B. B. : Le sandwich reste le produit leader. L’année 2010 a vu passer la barre des 2 Mds de sandwichs vendus, dont deux tiers de jambon-beurre. Une hausse toutefois limitée de seulement 2,5 %, à comparer à la croissance de 8,9 % en 2009. Explication : le marché du snacking en forte croissance est très attaqué. L’heure est au développement du prêt à réchauffer (box, soupes, plats cuisinés), en complément du prêt à consommer. C’est par exemple le lancement de la pizza en part à réchauffer au micro-ondes de Sodebo (Pizza Giant, NDLR). Et bien entendu, la vague des box. En 2010, près de 18 millions d’unités ont été commercialisées en France.

P. a. : Quels sont les nouveaux concepts de restauration ?

B. B. : De nouveaux concepts apparaissent. Du côté de la grande distribution, si l’on n’a pas capté le consommateur en rayon, on cherche à le faire en fin de caisse, tel « Faim de journée » de Carrefour. Après Dailymonop lancé en 2004 par Monoprix, c’est au tour de Carrefour d’expérimenter un nouveau type de magasin. Le premier Carrefour City Café a ouvert à Bordeaux en décembre dernier. Cette nouvelle déclinaison orientée restauration rapide vise une offre bien-être, pour tous les moments de consommation de la journée. Parmi les innovations marquantes, c’est l’avènement de la mobilité. Par exemple avec des produits bi-température sur triporteur tel le pionnier Eaty.fr à Rennes. L’heure est aussi à la diversification. C’est, par exemple, Fishkiss à Toulouse, avec une offre constituée d’un poisson ultra-frais en papillotte, d’un accompagnement et de sauces au choix. C’est aussi le développement de l’ethnique. Par exemple, les enseignes Cactus ou Chaak s’implantent sur le nouveau créneau du tex-mex.

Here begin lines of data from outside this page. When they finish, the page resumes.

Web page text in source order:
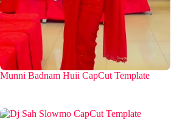
Munni Badnam Huii CapCut Template
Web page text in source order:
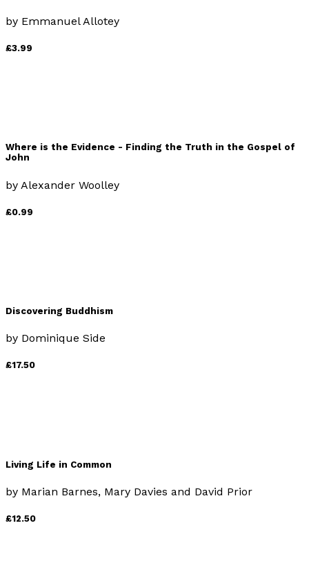
by Emmanuel Allotey
£3.99
Where is the Evidence - Finding the Truth in the Gospel of
John
by Alexander Woolley
£0.99
Discovering Buddhism
by Dominique Side
£17.50
Living Life in Common
by Marian Barnes, Mary Davies and David Prior
£12.50

Et la nouveauté, c’est que le consommateur adhère à ces offres alors que jusqu’à présent il était résistant.

P. a. : Quelles sont les grandes tendances à venir ?

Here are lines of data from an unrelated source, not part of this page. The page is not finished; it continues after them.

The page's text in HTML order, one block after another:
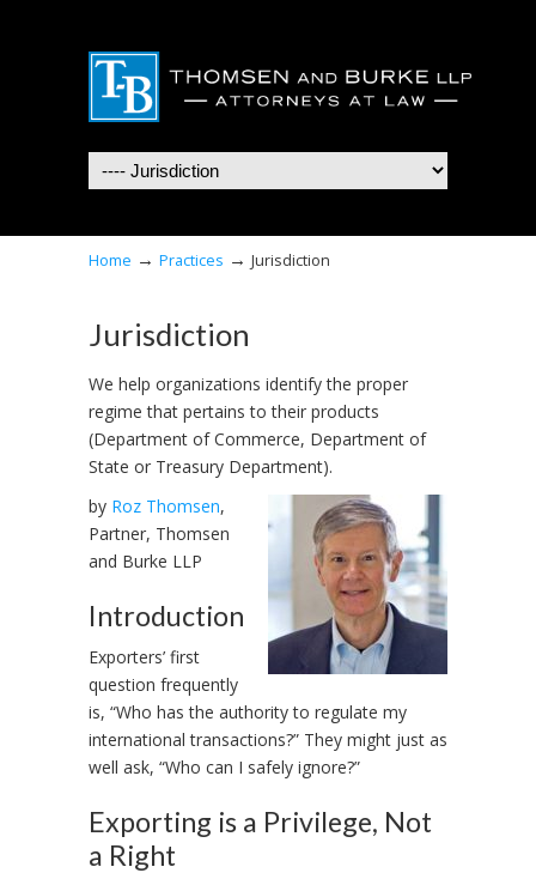
Navigation
Home → Practices → Jurisdiction
Jurisdiction
We help organizations identify the proper
regime that pertains to their products
(Department of Commerce, Department of
State or Treasury Department).
by Roz Thomsen,
Partner, Thomsen
and Burke LLP
Introduction
Exporters’ first
question frequently
is, “Who has the authority to regulate my
international transactions?” They might just as
well ask, “Who can I safely ignore?”
Exporting is a Privilege, Not
a Right

B. B. : J’en vois plusieurs. La première est le « chaud et le froid ». Les spécialistes du chaud proposent désormais du froid telles des salades et des viennoiseries, et l’inverse est vrai. Paul et la Brioche Dorée ont enrichi leur offre avec des plats cuisinés ou des sandwiches chauds. Et McDonald’s a ouvert sur le parvis de La Défense son premier restaurant sans hamburger qui propose exclusivement des salades sur-mesure. Autre tendance, la proximité. On montre de plus en plus le process au consommateur. Et cela le sécurise, car il ne faut pas oublier que nous sortons de grandes crises alimentaires. Le « sur mesure » est aussi une orientation importante. Cela existe déjà sur les salades ou les sandwiches type Subway, mais il reste une palette de possibilités en la matière. La question de la rapidité du process reste centrale. La restauration rapide est devenue trop lente. Le consommateur ne veut pas attendre pour être servi. Il faut donc accélérer le process. Enfin, je pense que le prêt à réchauffer est une opportunité à saisir, surtout pour la restauration du soir à domicile.

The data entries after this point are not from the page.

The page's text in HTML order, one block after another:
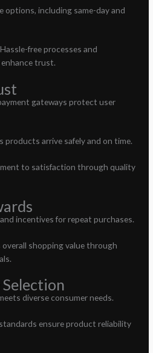
options, including same-day and
free processes and
trust.
gateways protect user
products arrive safely and on time.
to satisfaction through quality
incentives for repeat purchases.
overall shopping value through
diverse consumer needs.
ensure product reliability
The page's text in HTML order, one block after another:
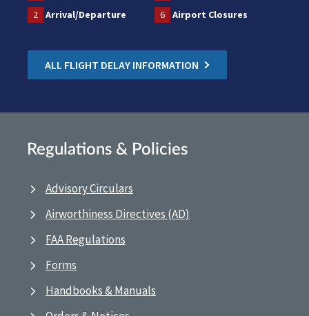
2
Arrival/Departure 6 Airport Closures
ALL FLIGHT DELAY INFORMATION
Regulations & Policies
Advisory Circulars
Airworthiness Directives (AD)
FAA Regulations
Forms
Handbooks & Manuals

P. a. : Reste la question du prix ?

B. B. : La progression de la grande distribution sur le secteur du snacking s’est appuyée sur une offre d’entrée de gamme. La crise se pérennise d’une certaine façon, car les consommateurs ont pris des habitudes qu’ils ne sont pas prêts de perdre. La dépense moyenne du consommateur français en restauration rapide est de 7,8 €. Je pense toutefois qu’en cassant les codes vers le haut de gamme et la diversification, il y a la place pour une offre située à 9-10 € voire un peu plus, à condition d’apporter de la valeur ajoutée. C’est par exemple la chaîne Pezzo qui propose des pizzas sur la tranche 12-18 €, ou Michel Bras, triple étoilé au Michelin, qui a pris la concession de l’aire d’autoroute du Pont de Millau.